We don’t even know what to do with the Nativity story (Lk. 2:1-20). We never have. We’ve romanticized it for the children and glittered it in such a way that they might somehow think it’s wonderful to be born among cows, in the dark and in the cold.What else can you do with the King in such obscure and raw beginnings? But we do our children and our own hearts a disfavor when we sweeten the surroundings of that night in Bethlehem. For it wasn’t the stable and the straw that was sweet but the One who was born and lying in the midst of it. The glitter comes not with making the mean estate He was born into inviting, but by realizing just who it was there in that straw and just what such an entrance conveys of Him. That’s when our hearts start unraveling.

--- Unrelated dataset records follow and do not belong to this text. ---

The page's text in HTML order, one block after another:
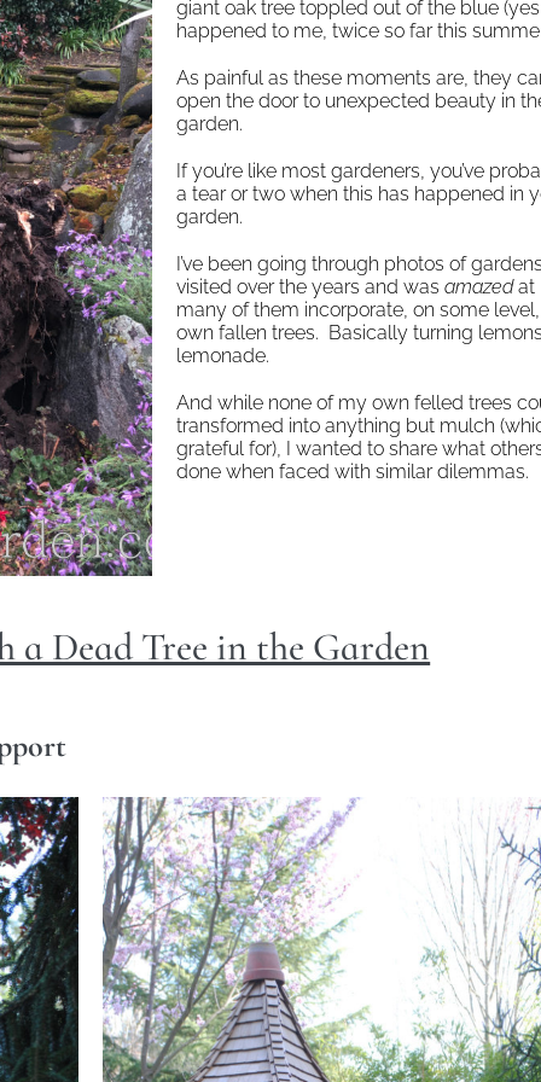
giant oak tree toppled out of the blue
happened to me, twice so far this
As painful as these moments are, they
open the door to unexpected beauty in
garden.
If you’re like most gardeners, you’ve
a tear or two when this has happened in
garden.
I’ve been going through photos of gardens
visited over the years and wasamazedat
many of them incorporate, on some
own fallen trees. Basically turning
lemonade.
And while none of my own felled trees
transformed into anything but mulch
grateful for), I wanted to share what
done when faced with similar dilemmas.
Dead Tree in the Garden
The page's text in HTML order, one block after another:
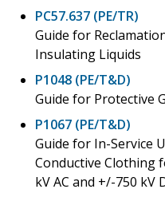
PC57.637 (PE/TR)
Guide for
Insulating Liquids
P1048 (PE/T&D)
Guide for Protective
P1067 (PE/T&D)
Guide for In-Service
Conductive Clothing
kV AC and +/-750 kV
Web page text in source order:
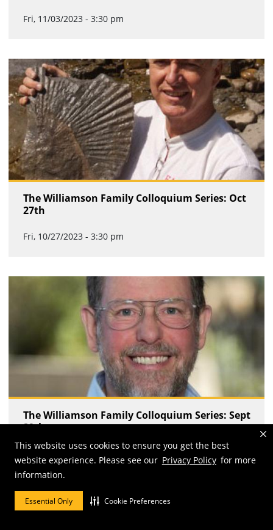
This website uses cookies to ensure you get the best
website experience. Please see our Privacy Policy for more
information.
Essential Only Cookie Preferences
Fri, 11/03/2023 - 3:30 pm
The Williamson Family Colloquium Series: Oct
27th
Fri, 10/27/2023 - 3:30 pm
The Williamson Family Colloquium Series: Sept
29th
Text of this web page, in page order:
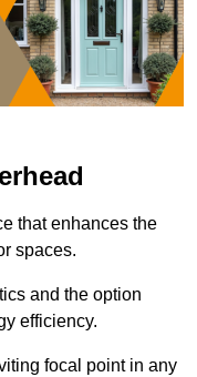
that enhances the
spaces.
and the option
efficiency.
focal point in any
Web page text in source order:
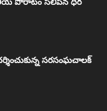
సరసంఘచాలక్
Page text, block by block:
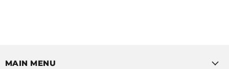
MAIN MENU
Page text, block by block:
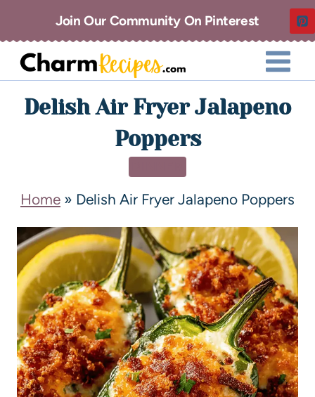
Join Our Community On Pinterest
Delish Air Fryer Jalapeno
Poppers
Home » Delish Air Fryer Jalapeno Poppers
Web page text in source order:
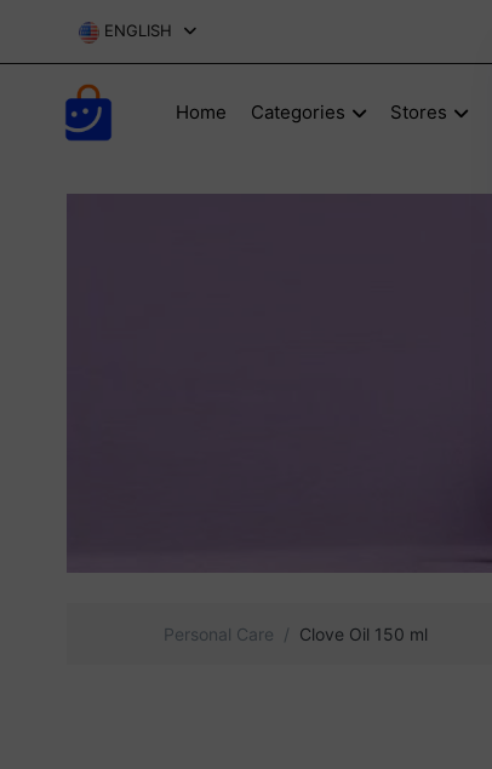
ENGLISH
Home Categories Stores
Personal Care Clove Oil 150 ml
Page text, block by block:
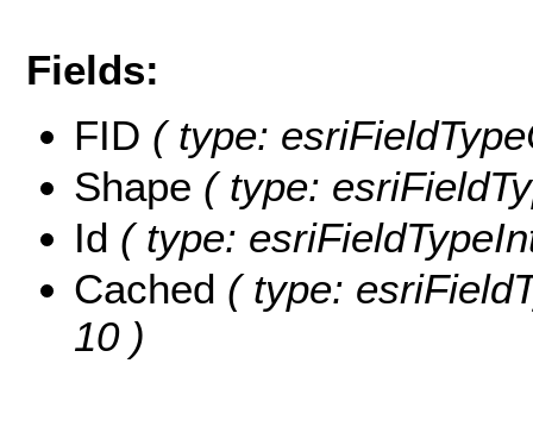
Fields:
FID ( type:
Shape ( type:
Id ( type:
Cached ( type:
10 )
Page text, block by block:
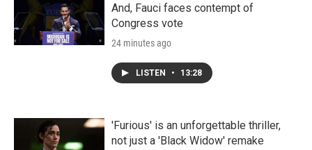
And, Fauci faces contempt of
Congress vote
24 minutes ago
LISTEN • 13:28
'Furious' is an unforgettable thriller,
not just a 'Black Widow' remake
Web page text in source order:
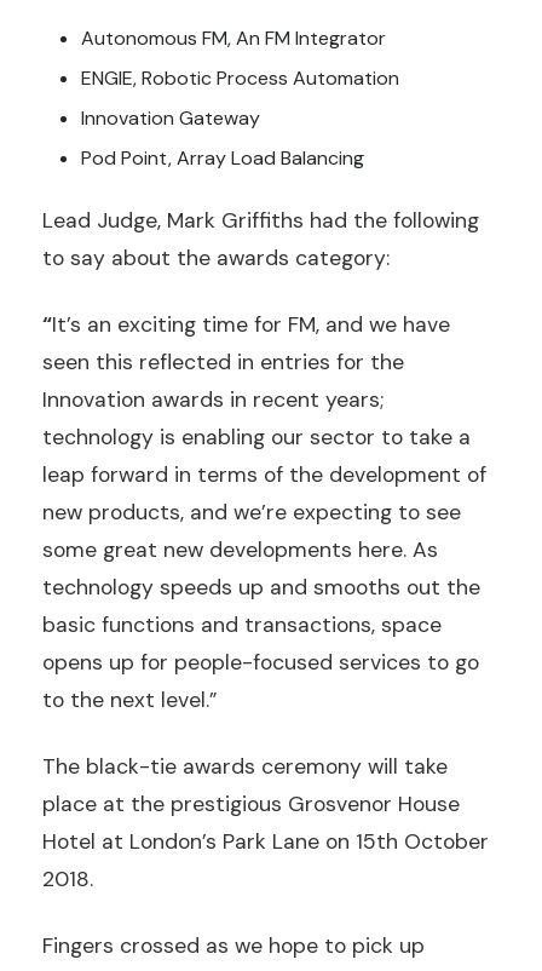
Autonomous FM, An FM Integrator
ENGIE, Robotic Process Automation
Innovation Gateway
Pod Point, Array Load Balancing
Lead Judge, Mark Griffiths had the following
to say about the awards category:
“It’s an exciting time for FM, and we have
seen this reflected in entries for the
Innovation awards in recent years;
technology is enabling our sector to take a
leap forward in terms of the development of
new products, and we’re expecting to see
some great new developments here. As
technology speeds up and smooths out the
basic functions and transactions, space
opens up for people-focused services to go
to the next level.”
The black-tie awards ceremony will take
place at the prestigious Grosvenor House
Hotel at London’s Park Lane on 15th October
2018.
Fingers crossed as we hope to pick up
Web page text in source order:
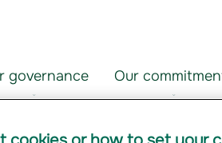
governance Our
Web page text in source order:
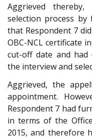
Aggrieved
selection process
that Respondent 7
OBC-NCL certificate
cut-off date and had
the interview and
Aggrieved, the
appointment.
Respondent 7 had
in terms of the
2015, and therefore
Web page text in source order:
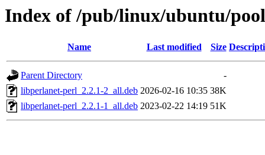
Index of /pub/linux/ubuntu/
Name Last modified Size
Parent Directory
-
libperlanet-perl_2.2.1-2_all.deb 2026-02-16 10:35 38K
libperlanet-perl_2.2.1-1_all.deb 2023-02-22 14:19 51K
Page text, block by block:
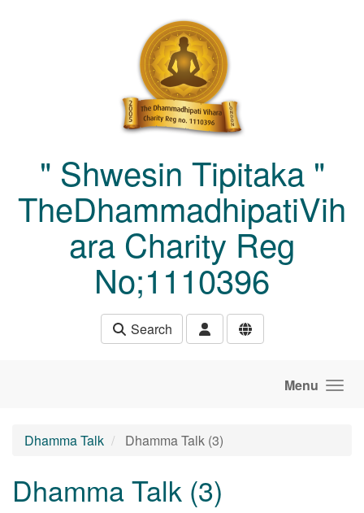
" Shwesin Tipitaka "
TheDhammadhipatiVih
ara Charity Reg
No;1110396
Search
Menu
Dhamma Talk Dhamma Talk (3)
Dhamma Talk (3)
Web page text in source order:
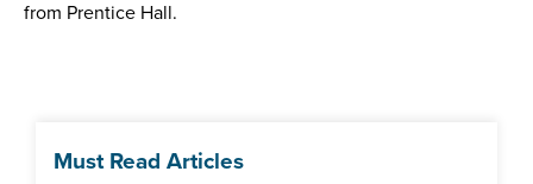
from Prentice Hall.
Must Read Articles
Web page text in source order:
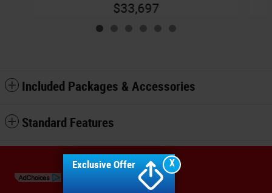
$33,697
Included Packages & Accessories
Standard Features
Sitemap Privacy X
Exclusive Offer
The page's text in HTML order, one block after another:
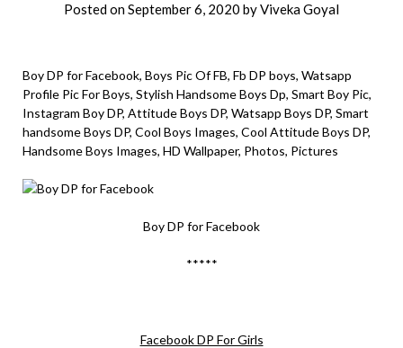
Posted onSeptember 6, 2020 byViveka Goyal
Boy DP for Facebook, Boys Pic Of FB, Fb DP boys, Watsapp
Profile Pic For Boys, Stylish Handsome Boys Dp, Smart Boy Pic,
Instagram Boy DP, Attitude Boys DP, Watsapp Boys DP, Smart
handsome Boys DP, Cool Boys Images, Cool Attitude Boys DP,
Handsome Boys Images, HD Wallpaper, Photos, Pictures
Boy DP for Facebook
*****
Facebook DP For Girls
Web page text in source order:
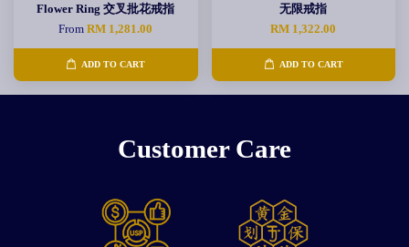
Flower Ring 交叉批花戒指
FromRM 1,281.00
ADD TO CART
无限戒指
RM 1,322.00
ADD TO CART
Customer Care
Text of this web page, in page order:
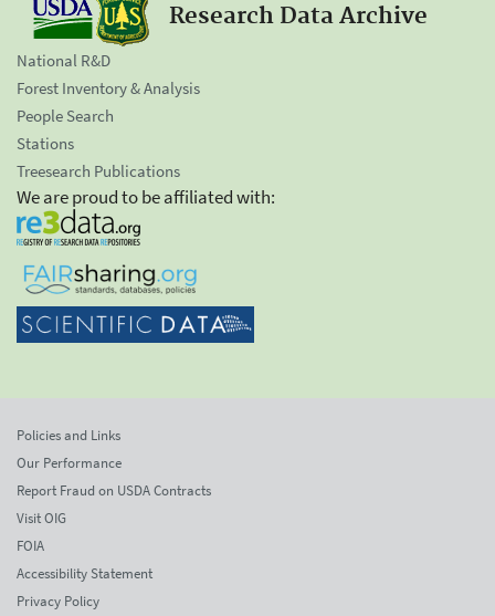
Research Data Archive
National R&D
Forest Inventory & Analysis
People Search
Stations
Treesearch Publications
We are proud to be affiliated with:
Policies and Links
Our Performance
Report Fraud on USDA Contracts
Visit OIG
FOIA
Accessibility Statement
Privacy Policy
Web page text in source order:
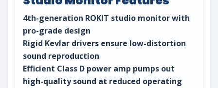
4th-generation ROKIT studio monitor with
pro-grade design
Rigid Kevlar drivers ensure low-distortion
sound reproduction
Efficient Class D power amp pumps out
high-quality sound at reduced operating
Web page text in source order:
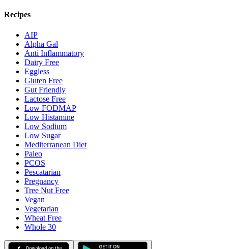
Recipes
AIP
Alpha Gal
Anti Inflammatory
Dairy Free
Eggless
Gluten Free
Gut Friendly
Lactose Free
Low FODMAP
Low Histamine
Low Sodium
Low Sugar
Mediterranean Diet
Paleo
PCOS
Pescatarian
Pregnancy
Tree Nut Free
Vegan
Vegetarian
Wheat Free
Whole 30
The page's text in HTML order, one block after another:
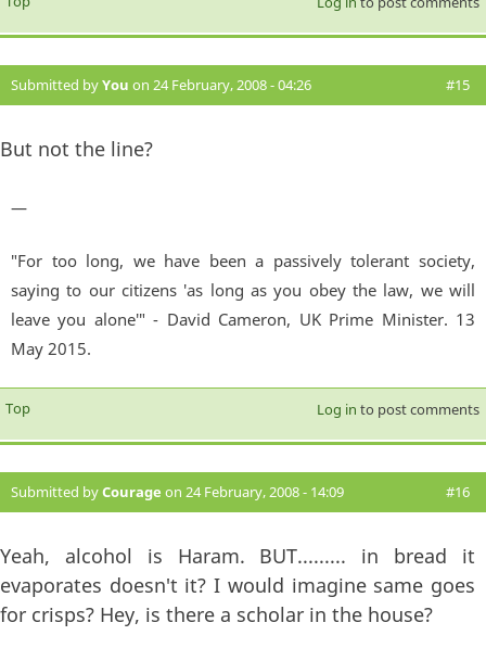
Submitted byYou on 24 February, 2008 - 04:26 #15
But not the line?
—
"For too long, we have been a passively tolerant society,
saying to our citizens 'as long as you obey the law, we will
leave you alone'" - David Cameron, UK Prime Minister. 13
May 2015.
Top Log in to post comments
Submitted byCourage on 24 February, 2008 - 14:09 #16
Yeah, alcohol is Haram. BUT......... in bread it
evaporates doesn't it? I would imagine same goes
for crisps? Hey, is there a scholar in the house?
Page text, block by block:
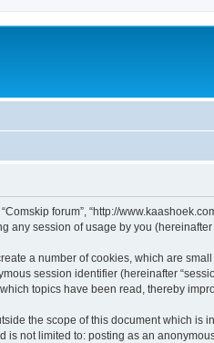
forum”, “http://
any session of usage by you (hereinafter
a number of cookies, which are
session identifier (hereinafter
topics have been read, thereby
the scope of this document which is
not limited to: posting as an
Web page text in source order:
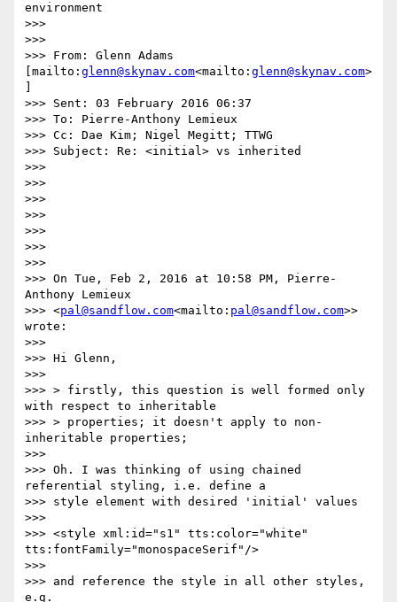
environment
>>>
>>>
>>> From: Glenn Adams
[mailto: glenn@skynav.com<mailto: glenn@skynav.com>
>>> Sent: 03 February 2016 06:37
>>> To: Pierre-Anthony Lemieux
>>> Cc: Dae Kim; Nigel Megitt; TTWG
>>> Subject: Re: <initial> vs inherited
>>>
>>>
>>>
>>>
>>>
>>>
>>>
>>> On Tue, Feb 2, 2016 at 10:58 PM, Pierre-
Anthony Lemieux
>>> <pal@sandflow.com<mailto: pal@sandflow.com>>
wrote:
>>>
>>> Hi Glenn,
>>>
>>> > firstly, this question is well formed only
with respect to inheritable
>>> > properties; it doesn't apply to non-
inheritable properties;
>>>
>>> Oh. I was thinking of using chained
referential styling, i.e. define a
>>> style element with desired 'initial' values
>>>
>>> <style xml:id="s1" tts:color="white"
tts:fontFamily="monospaceSerif"/>
>>>
>>> and reference the style in all other styles,
e.g.
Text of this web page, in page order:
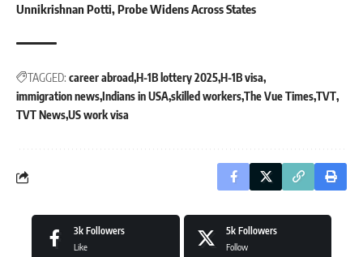
Unnikrishnan Potti, Probe Widens Across States
TAGGED: career abroad H-1B lottery 2025H-1B visa
immigration newsIndians in USAskilled workersThe Vue TimesTVT
TVT NewsUS work visa
3k Followers
Like
5k Followers
Follow
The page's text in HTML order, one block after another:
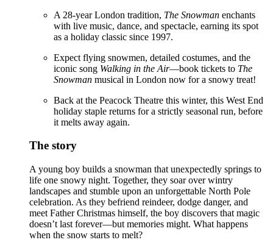
A 28-year London tradition, The Snowman enchants
with live music, dance, and spectacle, earning its spot
as a holiday classic since 1997.
Expect flying snowmen, detailed costumes, and the
iconic song Walking in the Air—book tickets to The
Snowman musical in London now for a snowy treat!
Back at the Peacock Theatre this winter, this West End
holiday staple returns for a strictly seasonal run, before
it melts away again.
The story
A young boy builds a snowman that unexpectedly springs to
life one snowy night. Together, they soar over wintry
landscapes and stumble upon an unforgettable North Pole
celebration. As they befriend reindeer, dodge danger, and
meet Father Christmas himself, the boy discovers that magic
doesn’t last forever—but memories might. What happens
when the snow starts to melt?
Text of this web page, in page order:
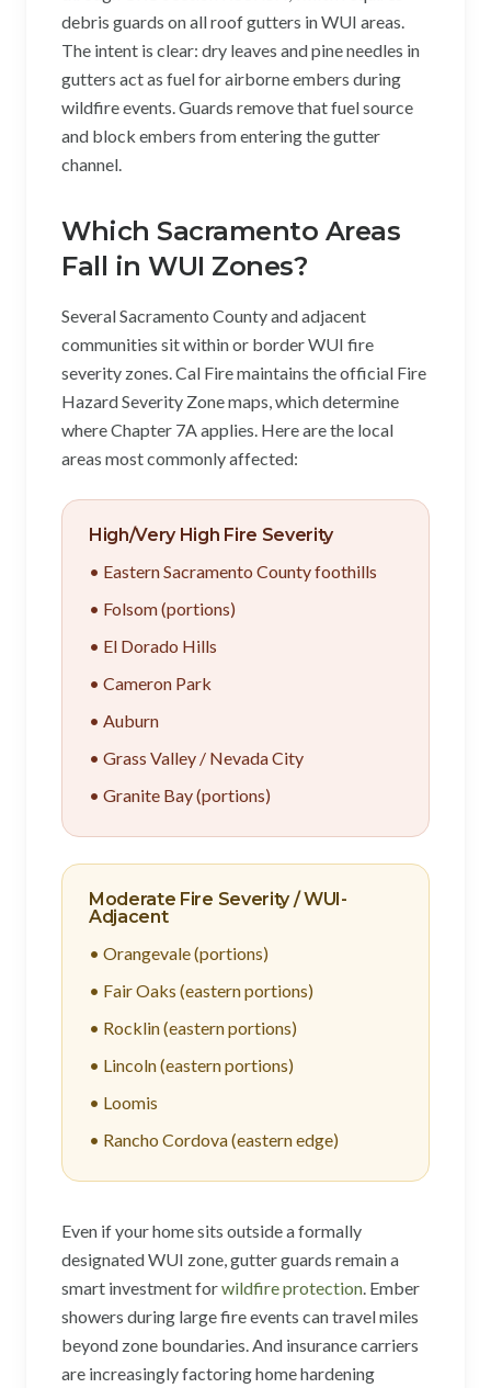
debris guards on all roof gutters in WUI areas.
The intent is clear: dry leaves and pine needles in
gutters act as fuel for airborne embers during
wildfire events. Guards remove that fuel source
and block embers from entering the gutter
channel.
Which Sacramento Areas
Fall in WUI Zones?
Several Sacramento County and adjacent
communities sit within or border WUI fire
severity zones. Cal Fire maintains the official Fire
Hazard Severity Zone maps, which determine
where Chapter 7A applies. Here are the local
areas most commonly affected:
High/Very High Fire Severity
• Eastern Sacramento County foothills
• Folsom (portions)
• El Dorado Hills
• Cameron Park
• Auburn
• Grass Valley / Nevada City
• Granite Bay (portions)
Moderate Fire Severity / WUI-
Adjacent
• Orangevale (portions)
• Fair Oaks (eastern portions)
• Rocklin (eastern portions)
• Lincoln (eastern portions)
• Loomis
• Rancho Cordova (eastern edge)
Even if your home sits outside a formally
designated WUI zone, gutter guards remain a
smart investment forwildfire protection. Ember
showers during large fire events can travel miles
beyond zone boundaries. And insurance carriers
are increasingly factoring home hardening
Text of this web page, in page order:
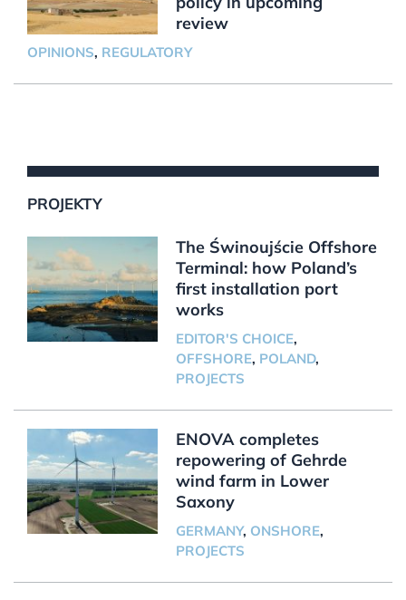
review
OPINIONS, REGULATORY
PROJEKTY
The Świnoujście Offshore
Terminal: how Poland’s
first installation port
works
EDITOR'S CHOICE,
OFFSHORE, POLAND,
PROJECTS
ENOVA completes
repowering of Gehrde
wind farm in Lower
Saxony
GERMANY, ONSHORE,
PROJECTS
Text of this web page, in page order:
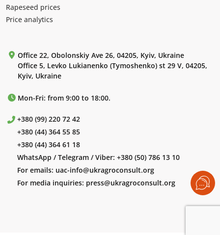
Rapeseed prices
Price analytics
Office 22, Obolonskiy Ave 26, 04205, Kyiv, Ukraine
Office 5, Levko Lukianenko (Tymoshenko) st 29 V, 04205,
Kyiv, Ukraine
Mon-Fri: from 9:00 to 18:00.
+380 (99) 220 72 42
+380 (44) 364 55 85
+380 (44) 364 61 18
WhatsApp / Telegram / Viber: +380 (50) 786 13 10
For emails: uac-info@ukragroconsult.org
For media inquiries: press@ukragroconsult.org
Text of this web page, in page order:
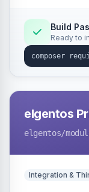
Annex I text
admin grid
export.
Build
Ready to
elgentos
elgentos/
Integration &
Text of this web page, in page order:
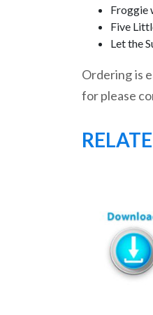
Froggie
Five
Let the
Ordering is
for please
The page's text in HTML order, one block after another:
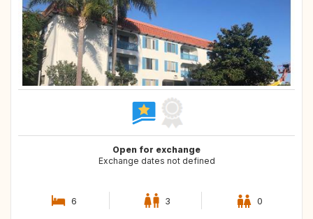
Open for exchange
Exchange dates not defined
6 3 0
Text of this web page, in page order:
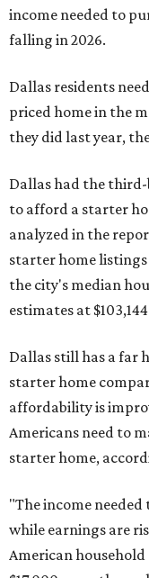
income needed to
falling in 2026.
Dallas residents
priced home in the
they did last year,
Dallas had the
to afford a starter
analyzed in the
starter home
the city's median
estimates at
Dallas still has a far
starter home
affordability is
Americans need to
starter home,
"The income
while earnings are
American household
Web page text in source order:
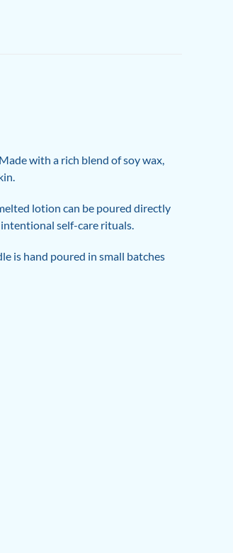
with a rich blend of soy wax,
lotion can be poured directly
self-care rituals.
is hand poured in small batches
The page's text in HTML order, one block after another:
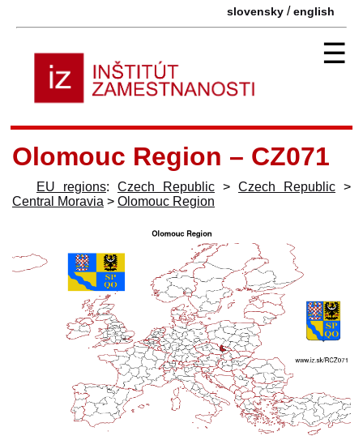
slovensky /english
☰
Olomouc Region – CZ071
EU regions: Czech Republic > Czech Republic >
Central Moravia > Olomouc Region

When we see that this Baby was the Lord of all, that He was Maker and Ruler from the beginning as John says, then the glitter comes in His choice to make the humble and forgotten His own family, bone of His bone, flesh of His flesh (John 1:1, 14; Eph. 5:30). The arms of the Lord Himself spread wide to us and we finally realize just how near He wants us. We finally let down the guards of our hearts for He has come not to our kings but to our shepherds, not to our rich but to our poor, which when we're honest, we realize is all of humanity.

He chose to come into our dark corners and there be born and grow up. God has come into humanity’s very lowest obscurity and when He did, He did not stiffen with disgust but rested His head in peace and love. This is so much more than glitter and tinsel. It is the radiance of the Father’s glory and the beauty of God Himself piercing the darkness of Bethlehem’s night (2 Cor. 4:6; Heb. 1:3).And if we stay here long enough, the brightness will pierce our own hearts.